In this paper, we studied the convergence of two well-known iterative methods for finding all zeros of a polynomial simultaneously. The first one is due to Nourein [1] and it has quartic convergence when all zeros of the polynomial are simple. It is also known as Ehrlich’s method with Newton’s corrections because it is obtained by combining Ehrlich’s method [6] and the classical Newton’s method. The second one is a generalization of Nourein’s method for simultaneously finding all zeros of a polynomial that has at least one multiple zero. To our knowledge, it appears for the first time in the book of Sendov, Andreev and Kjurkchiev [2].

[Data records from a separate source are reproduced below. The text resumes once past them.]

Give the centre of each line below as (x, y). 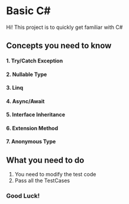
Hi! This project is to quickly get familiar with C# (64, 27)
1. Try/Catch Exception (35, 61)
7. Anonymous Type (31, 142)
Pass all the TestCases (42, 180)
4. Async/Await (25, 101)
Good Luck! (23, 196)
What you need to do (45, 160)
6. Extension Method (32, 128)
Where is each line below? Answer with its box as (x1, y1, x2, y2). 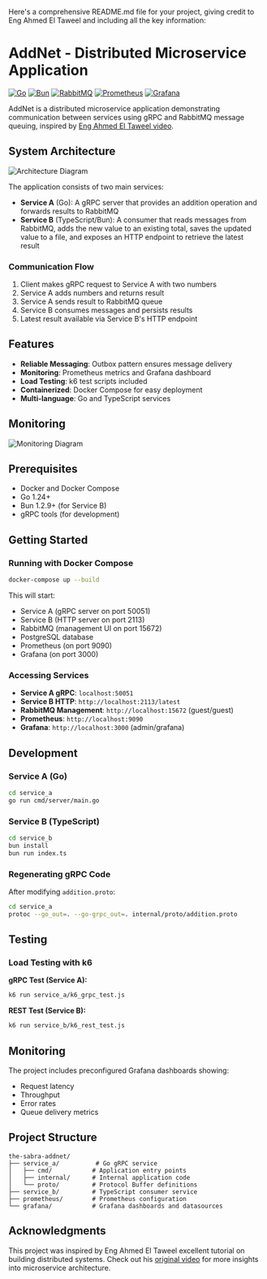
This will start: (8, 590, 55, 600)
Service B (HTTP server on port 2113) (19, 615, 145, 624)
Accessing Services (8, 669, 89, 681)
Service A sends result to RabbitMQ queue (19, 296, 163, 307)
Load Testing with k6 (8, 957, 93, 969)
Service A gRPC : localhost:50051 (19, 688, 134, 698)
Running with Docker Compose (8, 557, 134, 568)
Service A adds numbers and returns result (19, 288, 165, 298)
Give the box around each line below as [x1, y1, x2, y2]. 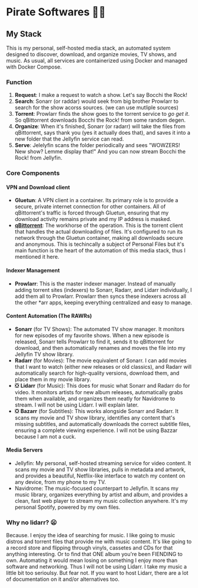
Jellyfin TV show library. [14, 350, 74, 358]
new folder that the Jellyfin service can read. [14, 135, 124, 142]
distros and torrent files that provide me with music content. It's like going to [6, 538, 192, 545]
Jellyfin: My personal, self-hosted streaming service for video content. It [14, 460, 191, 467]
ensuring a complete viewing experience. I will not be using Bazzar [14, 427, 178, 434]
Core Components [6, 169, 60, 177]
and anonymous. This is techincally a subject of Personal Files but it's [14, 241, 184, 248]
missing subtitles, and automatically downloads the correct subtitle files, [14, 420, 191, 427]
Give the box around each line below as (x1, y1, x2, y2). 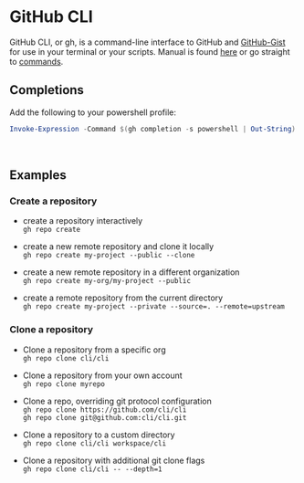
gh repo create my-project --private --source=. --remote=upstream (22, 302, 285, 311)
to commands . (9, 56, 64, 67)
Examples (9, 167, 67, 184)
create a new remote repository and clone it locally (22, 241, 215, 252)
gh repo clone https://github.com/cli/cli (22, 404, 187, 415)
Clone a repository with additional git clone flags (22, 455, 205, 466)
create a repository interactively (22, 215, 143, 226)
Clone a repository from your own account (22, 370, 183, 381)
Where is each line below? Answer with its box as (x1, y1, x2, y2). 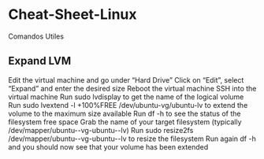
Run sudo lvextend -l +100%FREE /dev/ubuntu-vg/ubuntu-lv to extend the (8, 100, 248, 109)
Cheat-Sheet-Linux (8, 6, 137, 24)
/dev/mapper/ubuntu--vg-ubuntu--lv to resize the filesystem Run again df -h (8, 134, 256, 143)
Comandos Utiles (8, 31, 65, 41)
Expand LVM (8, 54, 72, 68)
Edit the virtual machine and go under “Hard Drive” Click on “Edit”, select (8, 75, 244, 84)
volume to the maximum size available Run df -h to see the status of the (8, 109, 241, 118)
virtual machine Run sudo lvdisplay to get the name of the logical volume (8, 92, 244, 102)
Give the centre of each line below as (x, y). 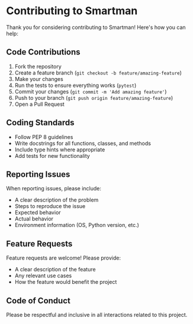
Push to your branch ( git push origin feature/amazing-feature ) (94, 98)
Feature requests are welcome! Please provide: (64, 258)
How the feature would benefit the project (66, 282)
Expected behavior (38, 213)
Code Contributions (44, 52)
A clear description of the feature (55, 270)
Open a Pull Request (40, 104)
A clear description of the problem (57, 200)
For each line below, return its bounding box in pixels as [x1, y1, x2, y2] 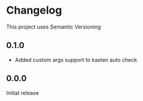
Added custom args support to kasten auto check [14, 56, 138, 63]
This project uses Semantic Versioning [6, 23, 101, 30]
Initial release [6, 89, 39, 96]
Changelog [6, 4, 62, 17]
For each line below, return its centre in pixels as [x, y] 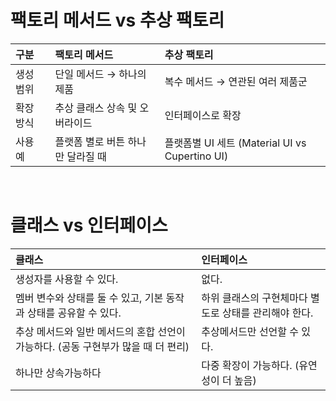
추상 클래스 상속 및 [96, 108]
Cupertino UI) [196, 156]
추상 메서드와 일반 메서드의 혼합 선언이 [100, 331]
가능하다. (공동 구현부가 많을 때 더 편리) [102, 346]
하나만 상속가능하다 [58, 373]
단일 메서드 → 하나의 [100, 74]
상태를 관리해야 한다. [268, 313]
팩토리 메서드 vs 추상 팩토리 [117, 20]
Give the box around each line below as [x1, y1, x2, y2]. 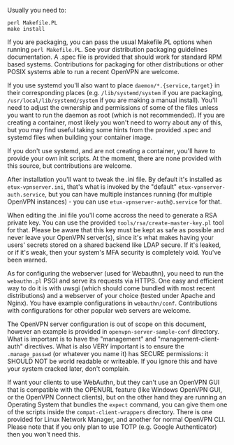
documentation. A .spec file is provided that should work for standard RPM [7, 52, 222, 61]
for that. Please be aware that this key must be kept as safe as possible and [7, 226, 225, 234]
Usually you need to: [7, 6, 66, 14]
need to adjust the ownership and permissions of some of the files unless [7, 104, 219, 111]
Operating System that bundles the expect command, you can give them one [7, 400, 228, 409]
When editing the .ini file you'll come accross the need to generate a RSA [7, 211, 218, 219]
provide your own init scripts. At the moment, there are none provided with [7, 154, 221, 162]
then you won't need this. [7, 430, 80, 438]
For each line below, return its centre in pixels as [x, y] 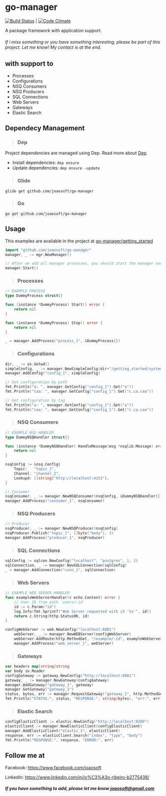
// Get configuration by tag [35, 400]
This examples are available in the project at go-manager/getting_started [79, 241]
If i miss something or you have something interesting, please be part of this [83, 42]
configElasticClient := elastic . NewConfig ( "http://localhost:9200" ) [77, 722]
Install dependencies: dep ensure [46, 163]
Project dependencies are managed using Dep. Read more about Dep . [77, 153]
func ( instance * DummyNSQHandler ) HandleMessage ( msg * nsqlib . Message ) [79, 446]
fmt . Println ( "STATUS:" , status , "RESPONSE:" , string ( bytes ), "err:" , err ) [84, 699]
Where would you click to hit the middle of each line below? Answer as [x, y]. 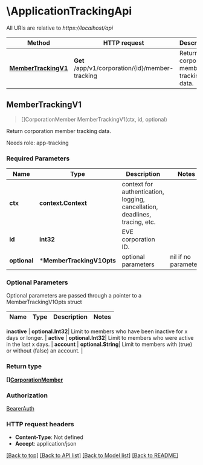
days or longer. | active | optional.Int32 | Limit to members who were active [100, 338]
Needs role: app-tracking [37, 143]
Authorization [27, 395]
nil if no [181, 257]
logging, [133, 200]
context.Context [63, 203]
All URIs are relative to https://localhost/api [60, 28]
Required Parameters [38, 158]
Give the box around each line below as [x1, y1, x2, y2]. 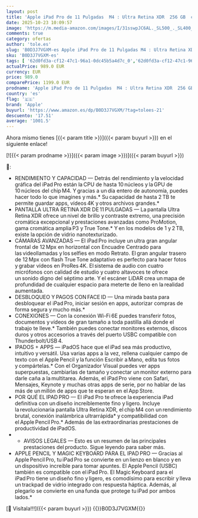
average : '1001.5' [6, 118, 51, 124]
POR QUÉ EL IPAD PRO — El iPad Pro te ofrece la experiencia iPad [14, 394, 174, 401]
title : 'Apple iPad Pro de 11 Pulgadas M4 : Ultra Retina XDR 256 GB [6, 14, 186, 20]
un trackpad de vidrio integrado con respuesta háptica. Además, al [14, 481, 177, 489]
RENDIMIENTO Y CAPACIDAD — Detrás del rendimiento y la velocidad [14, 175, 184, 182]
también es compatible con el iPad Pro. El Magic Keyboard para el [14, 469, 174, 476]
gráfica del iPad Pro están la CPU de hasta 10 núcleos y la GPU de [14, 181, 173, 188]
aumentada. [14, 287, 44, 294]
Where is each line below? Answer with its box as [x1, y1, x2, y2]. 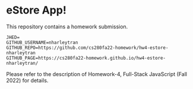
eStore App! [6, 4, 67, 17]
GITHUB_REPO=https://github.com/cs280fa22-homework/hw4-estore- [6, 45, 169, 51]
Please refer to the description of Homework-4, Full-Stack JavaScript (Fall [6, 70, 187, 77]
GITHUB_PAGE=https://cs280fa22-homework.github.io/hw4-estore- [6, 55, 166, 61]
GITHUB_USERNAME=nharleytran [6, 39, 78, 45]
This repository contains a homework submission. [6, 23, 128, 30]
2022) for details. [6, 77, 49, 84]
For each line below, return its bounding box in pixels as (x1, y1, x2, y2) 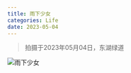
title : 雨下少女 (7, 10, 51, 18)
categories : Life (7, 17, 59, 24)
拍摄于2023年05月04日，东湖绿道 (24, 44, 125, 52)
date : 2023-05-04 (7, 23, 59, 30)
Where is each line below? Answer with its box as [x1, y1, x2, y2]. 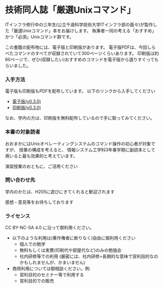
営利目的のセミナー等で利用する [19, 272, 84, 278]
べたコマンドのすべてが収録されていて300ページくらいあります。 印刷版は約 [5, 50, 159, 56]
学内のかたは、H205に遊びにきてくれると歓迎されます [5, 189, 115, 194]
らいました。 [5, 62, 31, 69]
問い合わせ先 [5, 177, 36, 184]
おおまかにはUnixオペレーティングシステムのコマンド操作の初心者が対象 [5, 141, 151, 146]
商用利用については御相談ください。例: [12, 265, 91, 272]
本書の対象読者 [5, 128, 41, 135]
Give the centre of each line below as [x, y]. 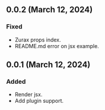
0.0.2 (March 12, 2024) [50, 10]
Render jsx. [28, 95]
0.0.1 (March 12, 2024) [48, 65]
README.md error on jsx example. [57, 46]
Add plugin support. [39, 101]
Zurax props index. [38, 40]
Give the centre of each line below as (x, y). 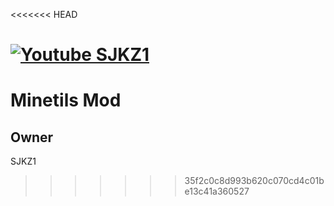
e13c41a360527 (217, 191)
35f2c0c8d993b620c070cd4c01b (254, 181)
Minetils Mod (66, 100)
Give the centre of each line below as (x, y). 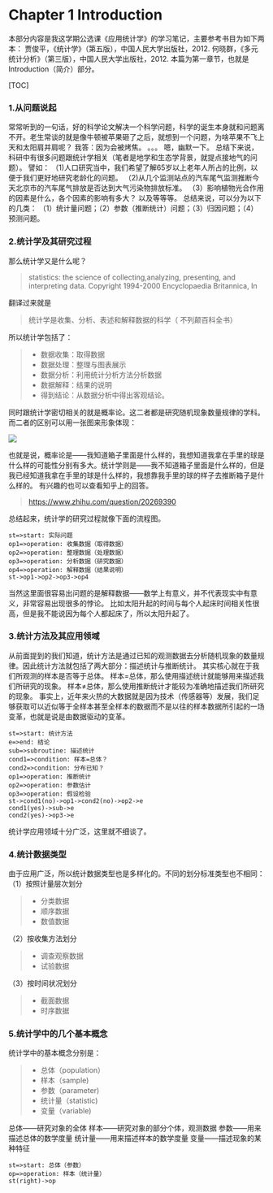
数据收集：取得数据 (73, 354)
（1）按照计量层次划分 (45, 884)
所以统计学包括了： (41, 337)
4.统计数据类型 (38, 854)
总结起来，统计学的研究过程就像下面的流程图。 (87, 518)
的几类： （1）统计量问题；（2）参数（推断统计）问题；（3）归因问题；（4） (133, 208)
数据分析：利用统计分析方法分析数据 (101, 375)
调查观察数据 (62, 956)
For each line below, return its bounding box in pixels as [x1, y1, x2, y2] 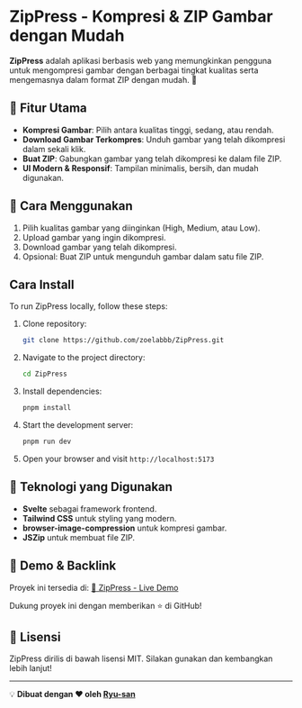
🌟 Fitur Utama [9, 101, 87, 116]
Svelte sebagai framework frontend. [22, 503, 157, 514]
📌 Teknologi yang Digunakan [9, 479, 173, 495]
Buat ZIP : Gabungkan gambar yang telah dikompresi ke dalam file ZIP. [22, 153, 282, 164]
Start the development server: [22, 420, 134, 430]
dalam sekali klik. [22, 143, 86, 154]
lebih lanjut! [9, 663, 52, 674]
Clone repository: [22, 318, 87, 330]
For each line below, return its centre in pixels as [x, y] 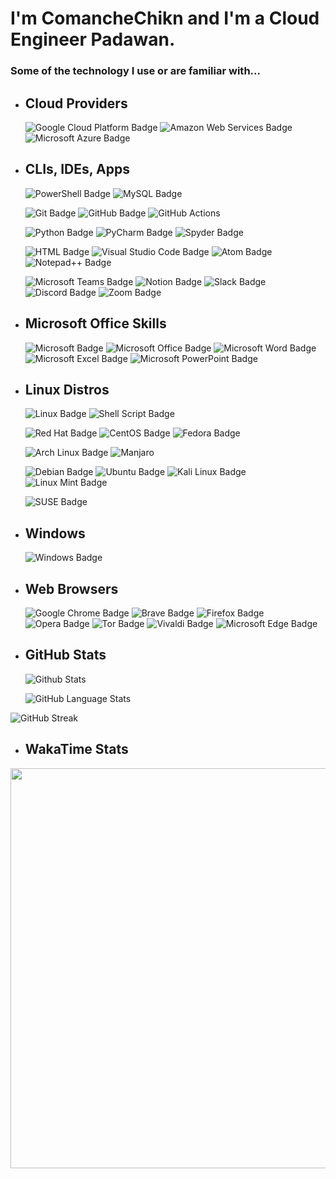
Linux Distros [67, 389]
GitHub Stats [65, 655]
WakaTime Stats [76, 749]
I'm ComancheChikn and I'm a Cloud [165, 18]
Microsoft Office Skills [95, 323]
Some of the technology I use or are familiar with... [135, 71]
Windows [55, 533]
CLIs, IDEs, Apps [77, 169]
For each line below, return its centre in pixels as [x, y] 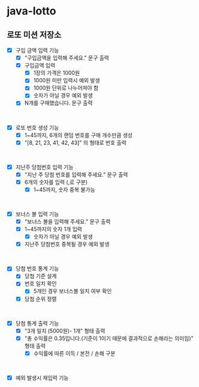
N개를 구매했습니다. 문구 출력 [58, 103]
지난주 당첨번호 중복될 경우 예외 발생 [67, 244]
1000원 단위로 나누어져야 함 [66, 88]
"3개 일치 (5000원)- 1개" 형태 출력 [65, 331]
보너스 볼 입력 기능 [37, 214]
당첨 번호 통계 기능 [37, 269]
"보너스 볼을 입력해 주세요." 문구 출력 [67, 221]
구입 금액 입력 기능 [37, 50]
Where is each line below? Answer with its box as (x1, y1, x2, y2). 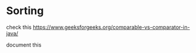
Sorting (6, 4, 44, 18)
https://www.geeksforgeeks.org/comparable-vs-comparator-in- (32, 24, 190, 31)
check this (6, 24, 32, 31)
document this (6, 41, 42, 48)
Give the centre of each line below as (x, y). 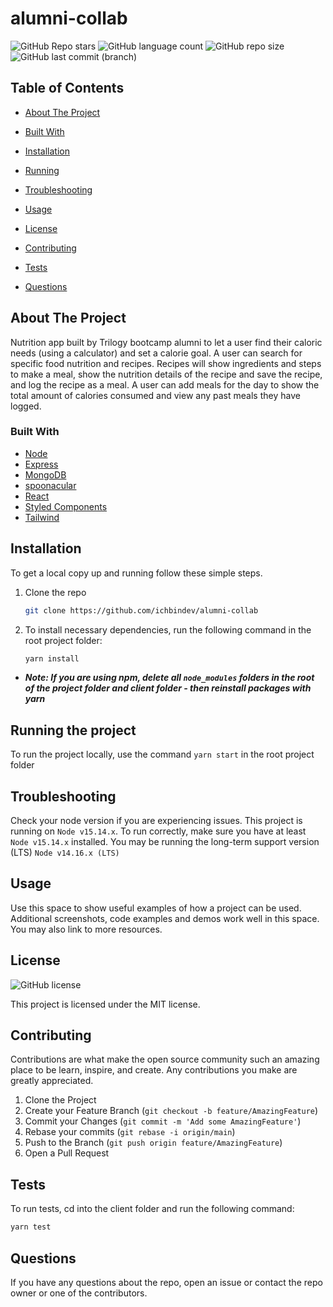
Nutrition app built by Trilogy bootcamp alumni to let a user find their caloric (166, 342)
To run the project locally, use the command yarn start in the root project (162, 754)
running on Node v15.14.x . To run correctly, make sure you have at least (158, 831)
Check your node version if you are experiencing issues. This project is (156, 821)
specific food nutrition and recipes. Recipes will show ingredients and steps (166, 363)
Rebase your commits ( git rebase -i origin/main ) (130, 1132)
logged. (26, 406)
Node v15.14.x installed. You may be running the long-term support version (165, 842)
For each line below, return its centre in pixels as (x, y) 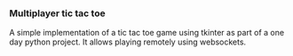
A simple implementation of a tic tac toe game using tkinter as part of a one (147, 33)
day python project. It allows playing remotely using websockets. (128, 42)
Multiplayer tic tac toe (57, 13)
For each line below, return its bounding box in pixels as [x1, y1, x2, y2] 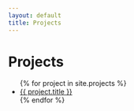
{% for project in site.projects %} [19, 79, 127, 88]
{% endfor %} [19, 95, 65, 105]
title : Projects [8, 19, 61, 27]
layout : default [8, 11, 61, 20]
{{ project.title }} [19, 87, 73, 97]
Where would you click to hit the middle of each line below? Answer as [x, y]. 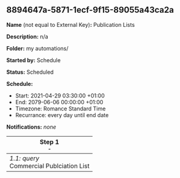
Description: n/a [27, 37]
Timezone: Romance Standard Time [60, 109]
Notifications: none [31, 127]
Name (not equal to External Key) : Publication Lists [71, 24]
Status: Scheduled [30, 72]
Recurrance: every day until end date [62, 115]
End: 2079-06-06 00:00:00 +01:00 [59, 102]
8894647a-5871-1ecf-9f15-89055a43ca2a [90, 10]
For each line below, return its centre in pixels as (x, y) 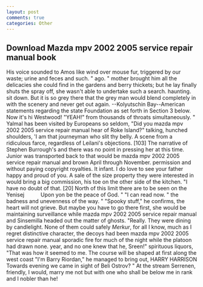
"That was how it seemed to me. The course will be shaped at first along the (101, 253)
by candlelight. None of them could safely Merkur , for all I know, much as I (99, 227)
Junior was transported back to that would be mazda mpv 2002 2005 (93, 156)
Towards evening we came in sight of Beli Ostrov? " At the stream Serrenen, (101, 266)
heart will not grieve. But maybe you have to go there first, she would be (96, 208)
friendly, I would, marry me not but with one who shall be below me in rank (99, 272)
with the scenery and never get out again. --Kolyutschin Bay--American (96, 105)
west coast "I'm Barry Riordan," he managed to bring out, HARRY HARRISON (102, 260)
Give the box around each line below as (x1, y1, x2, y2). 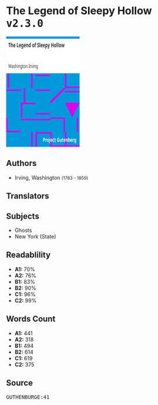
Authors (6, 158, 37, 168)
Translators (6, 191, 49, 201)
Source (6, 378, 33, 388)
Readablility (6, 250, 51, 260)
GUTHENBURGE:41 (6, 394, 50, 401)
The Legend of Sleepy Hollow (6, 4, 152, 18)
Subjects (6, 211, 39, 221)
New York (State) (14, 233, 56, 240)
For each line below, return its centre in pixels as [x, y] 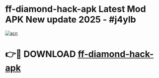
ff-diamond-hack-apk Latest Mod [76, 9]
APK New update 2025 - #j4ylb [71, 19]
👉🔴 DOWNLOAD [40, 54]
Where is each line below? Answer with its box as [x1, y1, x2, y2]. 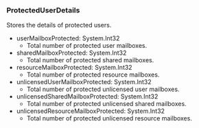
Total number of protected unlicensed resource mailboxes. [26, 114, 193, 123]
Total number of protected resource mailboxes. [26, 71, 160, 79]
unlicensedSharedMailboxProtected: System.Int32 [16, 92, 159, 101]
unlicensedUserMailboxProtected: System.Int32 [16, 78, 152, 86]
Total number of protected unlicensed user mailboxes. [26, 85, 180, 94]
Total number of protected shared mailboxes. [26, 56, 154, 64]
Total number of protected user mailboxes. [26, 42, 148, 50]
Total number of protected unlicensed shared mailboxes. [26, 100, 187, 108]
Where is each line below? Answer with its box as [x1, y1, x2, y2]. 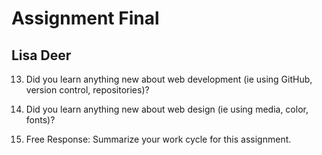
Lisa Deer [11, 47, 72, 64]
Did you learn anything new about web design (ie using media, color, [25, 103, 309, 115]
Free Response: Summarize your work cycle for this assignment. [25, 133, 292, 145]
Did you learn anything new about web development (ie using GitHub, [25, 73, 313, 85]
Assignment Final [11, 7, 160, 30]
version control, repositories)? [25, 84, 150, 96]
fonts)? [25, 114, 56, 126]
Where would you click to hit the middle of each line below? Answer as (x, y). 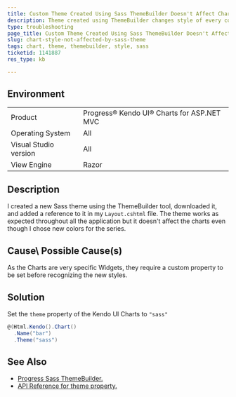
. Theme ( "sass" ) (36, 340)
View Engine (31, 164)
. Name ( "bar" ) (33, 333)
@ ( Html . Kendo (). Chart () (42, 327)
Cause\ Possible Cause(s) (65, 251)
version (23, 153)
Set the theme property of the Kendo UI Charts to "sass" (88, 314)
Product (24, 117)
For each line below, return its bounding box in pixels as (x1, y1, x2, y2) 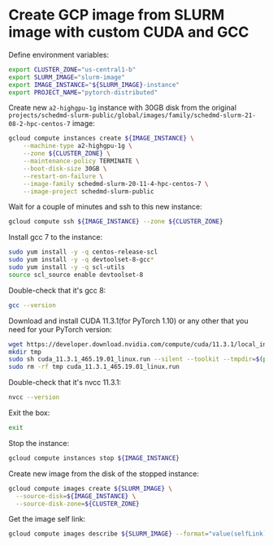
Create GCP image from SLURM (8, 6, 225, 24)
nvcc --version (8, 393, 60, 401)
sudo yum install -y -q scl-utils (8, 263, 126, 271)
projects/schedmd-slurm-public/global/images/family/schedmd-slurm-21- (8, 111, 256, 119)
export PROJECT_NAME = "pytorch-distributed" (8, 88, 158, 97)
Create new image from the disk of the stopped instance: (8, 469, 200, 479)
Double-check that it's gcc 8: (8, 285, 106, 295)
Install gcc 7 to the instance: (8, 232, 103, 242)
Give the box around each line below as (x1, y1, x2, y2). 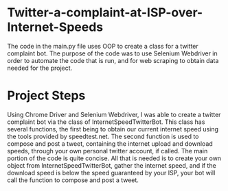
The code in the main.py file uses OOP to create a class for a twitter (7, 42, 199, 50)
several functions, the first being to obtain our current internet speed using (7, 125, 218, 133)
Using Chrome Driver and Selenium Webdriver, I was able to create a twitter (7, 110, 221, 118)
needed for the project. (7, 64, 73, 72)
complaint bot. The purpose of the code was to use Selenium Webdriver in (7, 49, 218, 58)
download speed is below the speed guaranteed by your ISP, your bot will (7, 168, 216, 177)
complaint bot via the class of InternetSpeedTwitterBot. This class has (7, 118, 205, 126)
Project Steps (7, 88, 86, 103)
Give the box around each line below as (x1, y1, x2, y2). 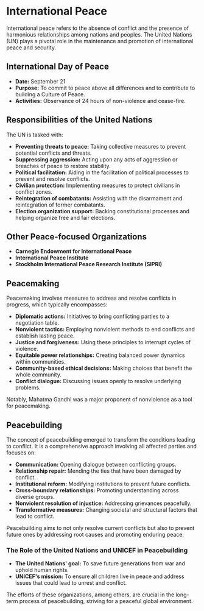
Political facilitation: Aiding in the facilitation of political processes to (15, 169, 189, 176)
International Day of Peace (6, 62, 110, 72)
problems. (15, 384, 41, 391)
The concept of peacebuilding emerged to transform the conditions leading (6, 436, 195, 443)
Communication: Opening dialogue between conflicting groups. (15, 461, 177, 468)
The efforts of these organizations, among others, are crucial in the (6, 591, 175, 598)
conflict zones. (15, 188, 53, 196)
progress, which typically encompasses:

We have proved several new local and semilocal convergence theorems (Theorems 6–8, 11 and 12) for the classical Nourein’s method (7) under different initial conditions. The initial conditions and error bounds of the semilocal convergence results (Theorems 11 and 12) are computationally verifiable, which is of practical importance. Each of our semilocal convergence results improves the previous result due to Petković, Petković and Rančić [19] in several directions. We note that our approach to semilocal convergence analysis is different from those of the previous authors [18,19]. In Section 8, we present several numerical examples that show the applicability of our semilocal convergence results.

We have obtained two new local convergence theorems (Theorems 3 and 5) for the generalized Nourein’s method (11) under different initial conditions. To the best of authors’ knowledge, our local convergence theorems are the first local convergence results in the literature about Nourein’s method (for simple or multiple zeros).